# Missing Zebra Danios



## abridgel (Jan 4, 2010)

I have a 110g tank with 10 Zebras and 10 Tiger Barbs and 1 pleco

Since I got the 10 Zebras it seems as if 1 goes missing a night - I am down to 7 and can't seem to put my finger on why they are missing?

I am not sure if the barbs are eating them or the pleco is eating them as I have no bodies.

Any suggestions............


----------



## bae (May 11, 2007)

abridgel said:


> I have a 110g tank with 10 Zebras and 10 Tiger Barbs and 1 pleco
> 
> Since I got the 10 Zebras it seems as if 1 goes missing a night - I am down to 7 and can't seem to put my finger on why they are missing?
> 
> ...


They may be jumping out.


----------



## ryno1974 (Dec 6, 2009)

The barbs may be killing/eating them, and the pleco eating the evidence. I fond tiger barbs to be very mean (but nice looking) fish. I had to dedicate my entire tank to cypranids (sp?) as they beat everyone else up.

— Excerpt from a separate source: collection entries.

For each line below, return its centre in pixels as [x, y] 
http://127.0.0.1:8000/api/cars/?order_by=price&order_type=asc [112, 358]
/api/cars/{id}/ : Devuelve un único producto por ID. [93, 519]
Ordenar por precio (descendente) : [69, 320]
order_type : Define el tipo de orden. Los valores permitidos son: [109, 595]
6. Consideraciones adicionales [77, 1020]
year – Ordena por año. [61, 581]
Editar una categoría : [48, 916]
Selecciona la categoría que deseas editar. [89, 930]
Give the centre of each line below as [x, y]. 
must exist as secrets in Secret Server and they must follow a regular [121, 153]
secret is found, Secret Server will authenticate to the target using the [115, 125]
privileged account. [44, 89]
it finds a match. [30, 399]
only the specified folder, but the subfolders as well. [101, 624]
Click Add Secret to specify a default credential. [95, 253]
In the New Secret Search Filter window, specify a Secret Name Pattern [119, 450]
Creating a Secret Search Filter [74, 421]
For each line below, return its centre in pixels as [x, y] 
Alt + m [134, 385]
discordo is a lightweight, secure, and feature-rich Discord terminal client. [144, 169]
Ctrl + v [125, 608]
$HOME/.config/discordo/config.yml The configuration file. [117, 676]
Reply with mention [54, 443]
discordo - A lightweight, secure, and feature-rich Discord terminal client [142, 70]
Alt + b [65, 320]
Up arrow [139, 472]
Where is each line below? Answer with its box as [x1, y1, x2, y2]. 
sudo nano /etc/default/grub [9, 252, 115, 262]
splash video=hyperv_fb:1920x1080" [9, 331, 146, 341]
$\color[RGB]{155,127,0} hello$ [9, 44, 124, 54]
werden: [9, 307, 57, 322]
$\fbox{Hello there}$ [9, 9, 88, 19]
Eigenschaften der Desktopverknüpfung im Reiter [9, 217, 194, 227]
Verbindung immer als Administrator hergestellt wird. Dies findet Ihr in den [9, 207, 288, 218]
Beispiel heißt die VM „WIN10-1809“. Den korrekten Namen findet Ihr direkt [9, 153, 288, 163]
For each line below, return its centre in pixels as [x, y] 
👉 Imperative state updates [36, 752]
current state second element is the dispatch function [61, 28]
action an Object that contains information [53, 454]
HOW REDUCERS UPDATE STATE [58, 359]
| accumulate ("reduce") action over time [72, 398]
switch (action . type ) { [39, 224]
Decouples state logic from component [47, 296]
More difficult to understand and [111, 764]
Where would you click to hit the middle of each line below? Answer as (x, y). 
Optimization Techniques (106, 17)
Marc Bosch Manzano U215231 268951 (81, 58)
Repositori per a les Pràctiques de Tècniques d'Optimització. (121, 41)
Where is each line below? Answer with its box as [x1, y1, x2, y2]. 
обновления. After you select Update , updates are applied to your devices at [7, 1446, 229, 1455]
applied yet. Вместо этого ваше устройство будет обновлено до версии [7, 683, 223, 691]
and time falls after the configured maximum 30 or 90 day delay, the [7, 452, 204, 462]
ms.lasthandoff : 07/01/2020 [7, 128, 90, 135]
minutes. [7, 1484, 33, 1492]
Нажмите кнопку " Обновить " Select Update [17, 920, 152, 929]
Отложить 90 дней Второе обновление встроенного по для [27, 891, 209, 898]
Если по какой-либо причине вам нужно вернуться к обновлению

I would reccommend some nice dense cover for the danios. If the tank is not planted, pick up a nice bushy fake plant for them to hide in.


----------



## AquaNeko (Jul 26, 2009)

bae said:


> They may be jumping out.


Hmm.. OP's for a large takn with ample space. I've got 5 z.danios in a 10gal tank and none have ever jumped out of the tank. I've got a all-glass canopy with lights and the back all the punchouts are open and yet no jump outs. All my z.danios were small when I got them so perhaps they got used to the tank? Not sure. Have you tested the waters to see if there is a chem issue?

Yah more likely the Tigers clipped them down with their nipping and the pleco was waiting for nom nom.


----------



## abridgel (Jan 4, 2010)

Found two of them today in the filter - I have a waterfall filter - the pump sucks the water within the aquarium sends it up a tube to a resevoir that holds the water above the tank and it filters through some media and back into the aquarium.

Somehow they are being sucked up - gotta find a covering for the pump - any suggestions?


----------



## Darkblade48 (Jan 28, 2008)

abridgel said:


> Somehow they are being sucked up - gotta find a covering for the pump - any suggestions?


A sponge with a hole in the middle that will fit around the filter intake is usually good.


----------



## AquaNeko (Jul 26, 2009)

abridgel said:


> Found two of them today in the filter - I have a waterfall filter - the pump sucks the water within the aquarium sends it up a tube to a resevoir that holds the water above the tank and it filters through some media and back into the aquarium.
> 
> Somehow they are being sucked up - gotta find a covering for the pump - any suggestions?


A waterfall filter? Like an AquaClear filter style?


----------